* **Description of the task**: Only the lines with the string "node" are needed; return each of them from the entries below.
%%
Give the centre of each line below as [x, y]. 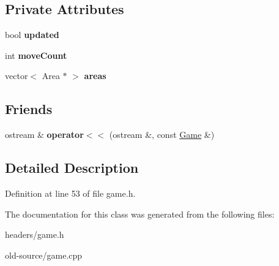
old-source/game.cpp [44, 255]
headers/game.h [35, 234]
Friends [29, 109]
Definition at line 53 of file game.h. [70, 193]
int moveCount [36, 55]
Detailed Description [72, 168]
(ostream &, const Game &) [162, 135]
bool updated [32, 35]
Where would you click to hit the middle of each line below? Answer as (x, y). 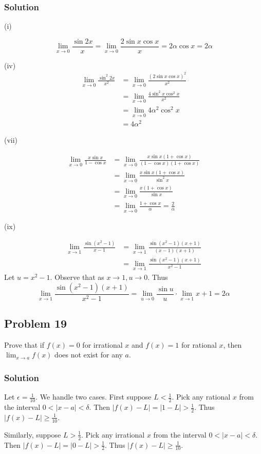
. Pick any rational (201, 397)
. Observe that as (77, 277)
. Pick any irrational (113, 434)
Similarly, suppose (33, 434)
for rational (199, 344)
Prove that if (24, 344)
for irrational (102, 344)
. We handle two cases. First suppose (94, 397)
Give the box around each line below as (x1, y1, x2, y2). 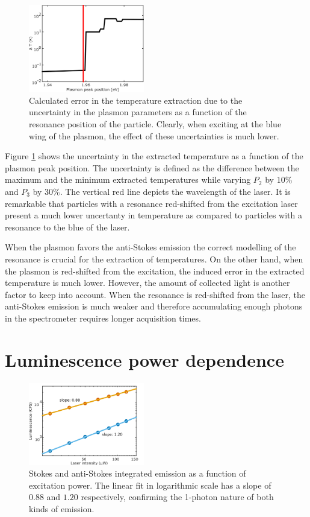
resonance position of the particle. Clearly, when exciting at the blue (29, 117, 282, 130)
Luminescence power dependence (5, 347, 284, 372)
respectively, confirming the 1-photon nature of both (81, 490, 274, 503)
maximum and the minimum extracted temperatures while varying (5, 173, 251, 186)
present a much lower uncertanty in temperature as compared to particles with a (5, 209, 302, 221)
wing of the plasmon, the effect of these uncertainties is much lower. (29, 129, 279, 142)
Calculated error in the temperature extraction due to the (29, 94, 243, 106)
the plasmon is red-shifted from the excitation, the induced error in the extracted (5, 264, 305, 277)
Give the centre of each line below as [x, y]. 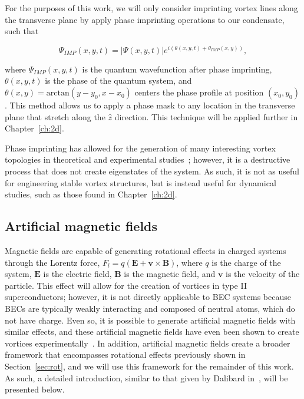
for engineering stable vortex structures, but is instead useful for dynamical [141, 182]
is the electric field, [77, 274]
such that [22, 31]
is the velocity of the [263, 274]
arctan [58, 93]
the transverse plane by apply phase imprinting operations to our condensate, [145, 19]
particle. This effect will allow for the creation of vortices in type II [126, 285]
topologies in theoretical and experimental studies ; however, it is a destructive [148, 159]
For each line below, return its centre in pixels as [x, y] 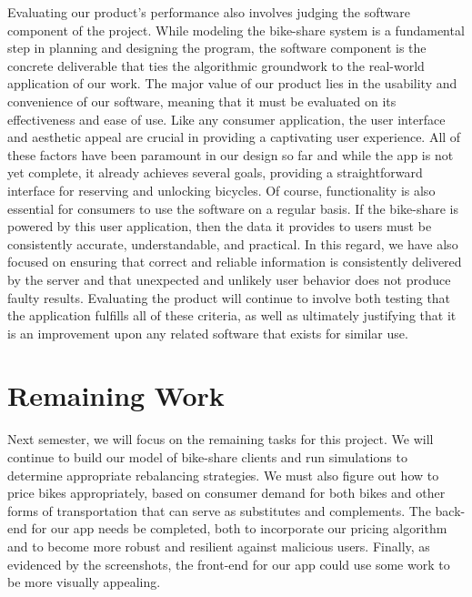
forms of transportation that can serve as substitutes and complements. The [219, 510]
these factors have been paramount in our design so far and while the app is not [231, 154]
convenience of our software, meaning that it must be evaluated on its [202, 101]
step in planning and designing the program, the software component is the [217, 48]
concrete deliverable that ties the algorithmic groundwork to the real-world [216, 65]
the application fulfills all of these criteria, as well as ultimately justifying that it [232, 315]
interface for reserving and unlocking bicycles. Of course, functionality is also [221, 190]
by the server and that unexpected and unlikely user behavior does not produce [229, 279]
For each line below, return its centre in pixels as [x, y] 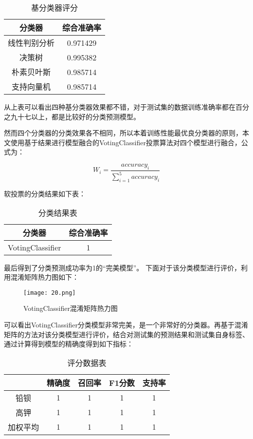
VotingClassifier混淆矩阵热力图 [71, 308]
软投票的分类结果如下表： [45, 193]
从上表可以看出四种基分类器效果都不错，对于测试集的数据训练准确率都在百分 [126, 107]
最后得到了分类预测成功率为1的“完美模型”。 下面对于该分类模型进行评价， [122, 267]
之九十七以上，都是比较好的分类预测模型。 [72, 116]
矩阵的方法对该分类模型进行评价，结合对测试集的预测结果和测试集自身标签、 [126, 334]
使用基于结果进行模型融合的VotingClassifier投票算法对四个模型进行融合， [126, 142]
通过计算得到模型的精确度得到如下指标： [69, 344]
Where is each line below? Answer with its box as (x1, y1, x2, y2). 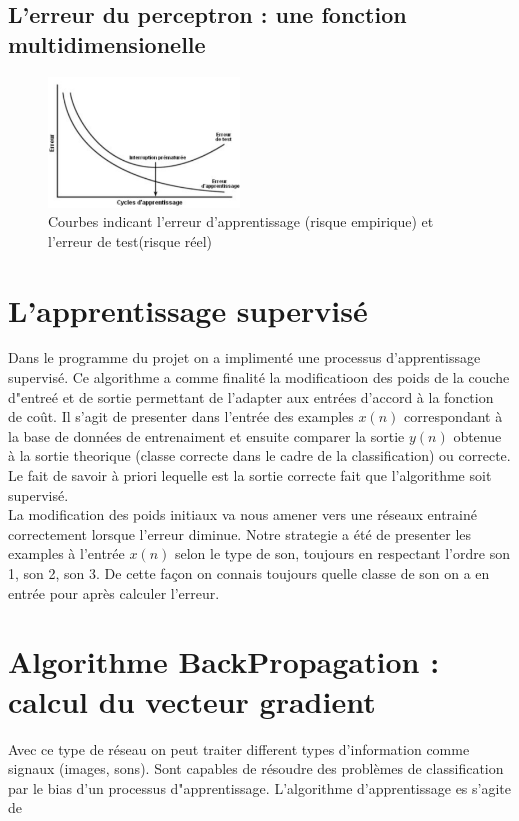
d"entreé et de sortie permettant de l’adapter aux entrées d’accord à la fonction (8, 386, 494, 407)
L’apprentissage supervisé (8, 289, 368, 330)
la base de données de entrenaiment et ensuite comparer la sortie (8, 425, 405, 446)
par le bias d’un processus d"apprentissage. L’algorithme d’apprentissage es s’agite (8, 777, 512, 798)
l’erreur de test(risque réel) (48, 230, 213, 251)
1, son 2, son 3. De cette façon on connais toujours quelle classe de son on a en (8, 563, 490, 584)
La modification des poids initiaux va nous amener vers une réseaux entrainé (8, 504, 477, 525)
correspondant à (404, 406, 503, 427)
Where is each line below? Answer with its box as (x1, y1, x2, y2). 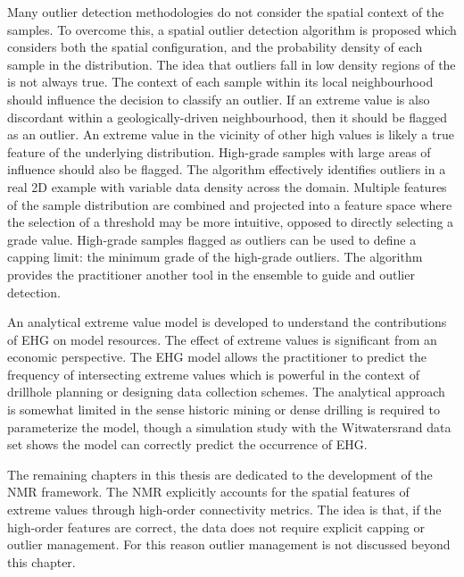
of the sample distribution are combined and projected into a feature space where (7, 195, 452, 213)
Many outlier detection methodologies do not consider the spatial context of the (7, 3, 444, 21)
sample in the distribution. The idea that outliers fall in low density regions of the (7, 54, 456, 73)
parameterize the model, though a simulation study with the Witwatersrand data (7, 417, 452, 436)
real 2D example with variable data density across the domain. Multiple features (7, 177, 447, 196)
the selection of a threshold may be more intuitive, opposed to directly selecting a (7, 213, 454, 231)
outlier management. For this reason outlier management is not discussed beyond (7, 535, 451, 554)
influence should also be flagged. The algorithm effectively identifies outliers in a (7, 160, 446, 179)
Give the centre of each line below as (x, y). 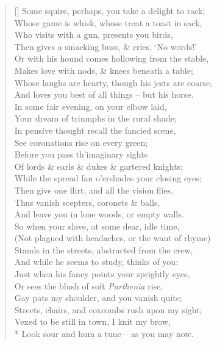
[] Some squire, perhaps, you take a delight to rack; (110, 10)
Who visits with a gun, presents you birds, (94, 34)
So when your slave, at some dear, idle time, (97, 226)
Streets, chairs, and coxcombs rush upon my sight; (108, 309)
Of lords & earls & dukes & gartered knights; (98, 166)
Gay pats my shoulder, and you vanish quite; (98, 298)
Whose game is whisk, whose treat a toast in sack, (108, 22)
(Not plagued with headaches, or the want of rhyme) (112, 238)
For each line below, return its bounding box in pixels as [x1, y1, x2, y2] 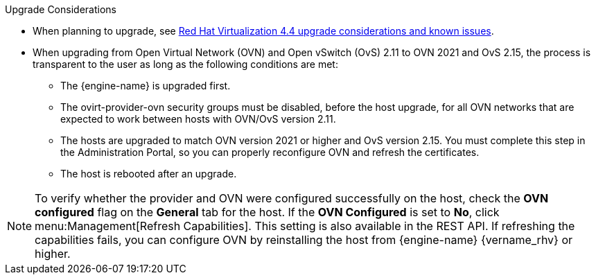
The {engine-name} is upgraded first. [60, 80, 231, 91]
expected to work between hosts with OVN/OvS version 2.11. [60, 113, 336, 125]
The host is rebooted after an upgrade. [60, 168, 237, 180]
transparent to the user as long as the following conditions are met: [33, 58, 338, 70]
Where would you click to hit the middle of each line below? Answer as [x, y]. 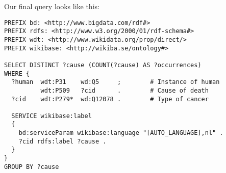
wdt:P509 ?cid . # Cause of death [124, 90]
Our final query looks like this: [52, 6]
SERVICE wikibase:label [52, 116]
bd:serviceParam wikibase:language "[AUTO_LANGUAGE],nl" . [121, 133]
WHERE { [17, 74]
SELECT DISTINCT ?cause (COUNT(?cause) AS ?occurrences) [103, 65]
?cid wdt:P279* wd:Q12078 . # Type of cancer [110, 99]
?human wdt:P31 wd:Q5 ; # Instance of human [116, 82]
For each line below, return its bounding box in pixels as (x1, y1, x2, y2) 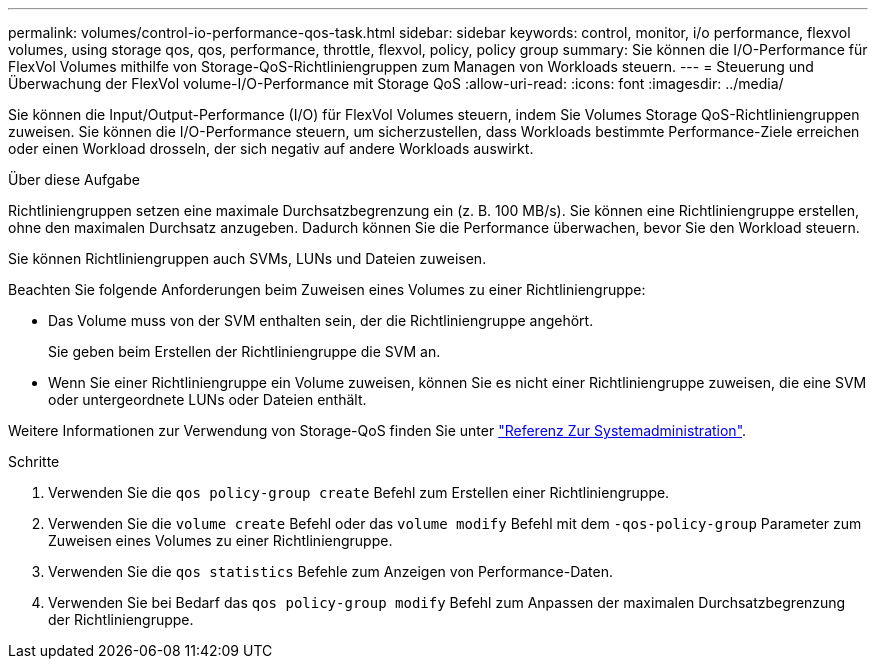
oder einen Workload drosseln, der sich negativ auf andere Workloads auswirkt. (8, 140, 534, 157)
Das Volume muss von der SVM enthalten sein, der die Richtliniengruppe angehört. (48, 312, 594, 329)
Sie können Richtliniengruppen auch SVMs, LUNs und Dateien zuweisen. (8, 250, 487, 267)
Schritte (8, 453, 60, 470)
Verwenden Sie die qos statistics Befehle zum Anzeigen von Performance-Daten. (48, 563, 614, 580)
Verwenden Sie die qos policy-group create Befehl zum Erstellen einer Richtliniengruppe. (48, 484, 670, 501)
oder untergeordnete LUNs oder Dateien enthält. (48, 391, 367, 408)
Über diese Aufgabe (8, 171, 140, 188)
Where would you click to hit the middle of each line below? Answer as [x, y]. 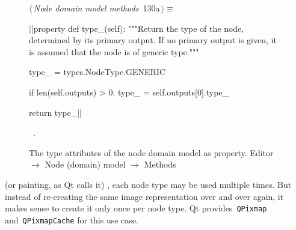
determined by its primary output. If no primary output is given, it [153, 40]
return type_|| [55, 112]
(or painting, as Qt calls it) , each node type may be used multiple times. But [148, 184]
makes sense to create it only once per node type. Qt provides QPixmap [136, 208]
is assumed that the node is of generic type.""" [114, 51]
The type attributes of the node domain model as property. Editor [151, 152]
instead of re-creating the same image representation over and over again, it [144, 196]
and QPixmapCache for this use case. [72, 219]
%%
* **Answer**:
(or painting, as Qt calls it) , each node type may be used multiple times. But [148, 184]
makes sense to create it only once per node type. Qt provides QPixmap [136, 208]
is assumed that the node is of generic type.""" [114, 51]
The type attributes of the node domain model as property. Editor [151, 152]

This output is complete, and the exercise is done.